The survey found that Irish shrink levels average 1.1% of sales, which translates to €176 million loss to the industry overall. Shrink rate varies by sector however, from 1.4% for large format stores down to 0.2% for mass merchants and 0.02% for home shopping.

Throwing technology at the problem

The report found that manned guards are used by 53% of all retailers, while 40% of retailers do not use them in any of their stores.

Security cameras are the most popular loss prevention system employed by 10% of retailers and considered vital to running a secure retail business. Back office safes are also popular (87%) along with tagging systems and forgery detection devices which are also used by 80% of retailers. 

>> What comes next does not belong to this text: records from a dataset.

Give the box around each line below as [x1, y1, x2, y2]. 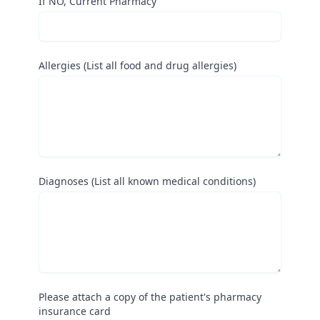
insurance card [39, 304, 111, 318]
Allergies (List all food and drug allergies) [39, 59, 237, 72]
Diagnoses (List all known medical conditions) [39, 174, 256, 188]
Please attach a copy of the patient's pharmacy [39, 290, 262, 304]

Air tubes however are only used by 13% of retailers with stores. Other technologies used are cash counters, back office safes, forgery detection systems, secure storage at PoS. Online, analytics featured high in the list and were used by 58% of retailers. Payment security was higher than in the UK and used by 83% of retailers surveyed. 

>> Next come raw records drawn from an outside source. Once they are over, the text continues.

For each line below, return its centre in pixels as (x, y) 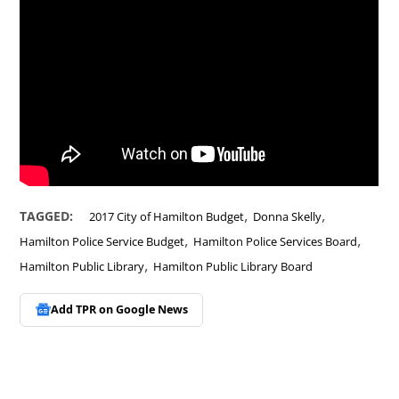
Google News (151, 310)
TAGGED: (47, 216)
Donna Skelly (288, 216)
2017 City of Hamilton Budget (167, 216)
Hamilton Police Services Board (276, 241)
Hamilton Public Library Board (233, 266)
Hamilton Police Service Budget (102, 241)
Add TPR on (83, 310)
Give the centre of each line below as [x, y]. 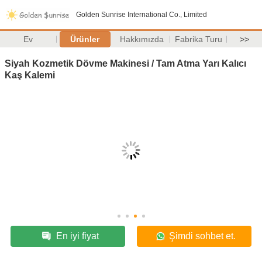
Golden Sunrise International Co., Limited [142, 15]
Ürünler [85, 39]
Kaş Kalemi [30, 75]
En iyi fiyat [77, 236]
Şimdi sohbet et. [202, 236]
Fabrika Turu [198, 39]
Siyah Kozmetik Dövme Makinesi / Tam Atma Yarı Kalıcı [125, 63]
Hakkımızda [142, 39]
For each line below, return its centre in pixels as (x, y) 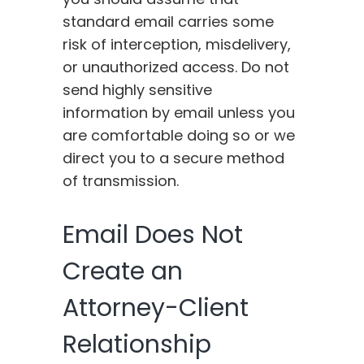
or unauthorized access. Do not (176, 67)
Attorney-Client (156, 308)
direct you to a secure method (174, 158)
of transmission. (121, 181)
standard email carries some (169, 22)
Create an (123, 272)
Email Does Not (153, 235)
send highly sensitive (138, 90)

The age of the systems in place was varied. The youngest are analytics systems averaging 8 years old, the oldest is tagging at 9.5 years old, security cameras average 8.3 years. Online, the oldest prevention systems are payment security averaging 4.2 years, followed by analytics and fraud management internal systems (both 3 years) and the youngest is fraud management external systems (1 year).

Omnichannel fraud

The report found that most Irish retailers still separate physical and online security, something that Paul Bessant, MD of Retail Knowledge warns against.

“Employees, customers and fraudsters have an omnichannel view,” he cautioned. “[Fraudsters] don’t make that distinction between online and in-store and they are abusing your businesses through multiple channels, ordering online, returning in-store.”

He noted that the the biggest shift in overall shrink reductions have been noticed by those retailers who have put responsibility for that loss in the hands of a single person within their organisation. “There’s a direct correlation between the retailers who have changed their structure over the last three years to the shrink loss figures they are getting. In silo situations, information is not shared. And opportunities for saving your business money are missed.”